Conventional glioblastoma is the most malignant brain tumor of all astrocytic tumors, categorized as WHO grade IV. GBMO is a subtype of cGBM, which is also categorized as WHO grade IV (1,5,19). GBMO has the pathological features of both glioblastoma and oligodendroglioma and also contains foci that resemble oligodendroglioma. These areas vary in size and frequency (1). Thus, GBMO can be histopathologically distinguished from cGBM and GBMO may differ from cGBM in our image analysis. It is of clinical importance that the prognosis of GBMO is better than that of cGBM because GBMO frequently involves the loss of heterozygosity (LOH) 1p/19q, which is a good prognostic factor in oligodendroglioma, IDH1 mutation, etc. (7–9,20,21). Several studies report that GBMO has a significantly better prognosis than cGBM (5,9,10,22). Our patients with GBMO had a better prognosis (approximately 60%) compared to those with cGBM, although there was no statistical significance (Fig. 2). The prognosis of GBMO may be influenced by the oligodendroglioma component in the tumor. A high MIB-1 index indicates high proliferation and a bad prognostic factor (23). However, the MIB-1 of GBMO was higher than that of cGBM. This discrepancy needs further study through the evaluation of more GBMO cases.

This study contains several limitations. GBMO in the WHO classification 2007 is discouraged in the WHO classification 2016 (11). However, the WHO classification 2016 suggests that GBMO may consist of IDH-wild type glioblastoma, including, in particular, the small cell variant, given the morphological overlap with oligodendroglial cells, IDH-mutant glioblastoma, or IDH-mutant and 1p/19q codeleted anaplastic oligodendroglioma (11). IDH mutation was not checked in all cases because many of the patients were treated before the importance of genomic study had become widespread.

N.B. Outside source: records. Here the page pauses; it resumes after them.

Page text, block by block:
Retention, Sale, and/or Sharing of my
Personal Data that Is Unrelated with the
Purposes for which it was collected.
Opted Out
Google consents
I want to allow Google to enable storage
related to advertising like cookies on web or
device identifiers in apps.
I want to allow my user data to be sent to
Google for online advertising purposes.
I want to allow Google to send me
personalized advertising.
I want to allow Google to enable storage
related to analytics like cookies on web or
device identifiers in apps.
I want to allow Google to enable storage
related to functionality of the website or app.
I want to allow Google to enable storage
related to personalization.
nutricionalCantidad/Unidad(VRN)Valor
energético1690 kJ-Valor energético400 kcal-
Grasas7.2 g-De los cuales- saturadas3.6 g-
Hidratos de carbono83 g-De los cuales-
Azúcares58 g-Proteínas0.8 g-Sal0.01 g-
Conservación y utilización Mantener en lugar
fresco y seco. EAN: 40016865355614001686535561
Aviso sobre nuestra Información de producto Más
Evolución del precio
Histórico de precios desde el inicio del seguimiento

We dealt with a small number of patients with GBMO because it is relatively rare. In image analysis, it may be difficult to find “cortical swelling without CE” if a radiologist is not familiar with the findings of oligodendroglial tumors, which may introduce a bias. Advanced image techniques such as SWI and texture analysis are becoming standard in tumor imaging (12,24). However, these techniques were not performed because of the retrospective nature of this study. In future studies, we need to review more patients with GBMO and to examine the findings of other modalities such as FDG-PET.

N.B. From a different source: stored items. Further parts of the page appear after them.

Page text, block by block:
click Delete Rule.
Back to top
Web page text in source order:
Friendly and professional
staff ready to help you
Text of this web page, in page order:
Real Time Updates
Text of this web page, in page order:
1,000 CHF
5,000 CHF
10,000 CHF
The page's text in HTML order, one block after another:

In conclusion, there is a significant difference in CE in MRI. Specifically, there is a significant difference in the findings of CE, which exhibit solid heterogeneous enhancement in GBMO instead of ring-like enhancement, compared with the findings of cGBM. In particular, cortical swelling without CE is significantly characteristic of GBMO. The finding of solid heterogeneous enhancement and cortical swelling without CE may indicate the existence of oligodendroglioma foci in the GBM.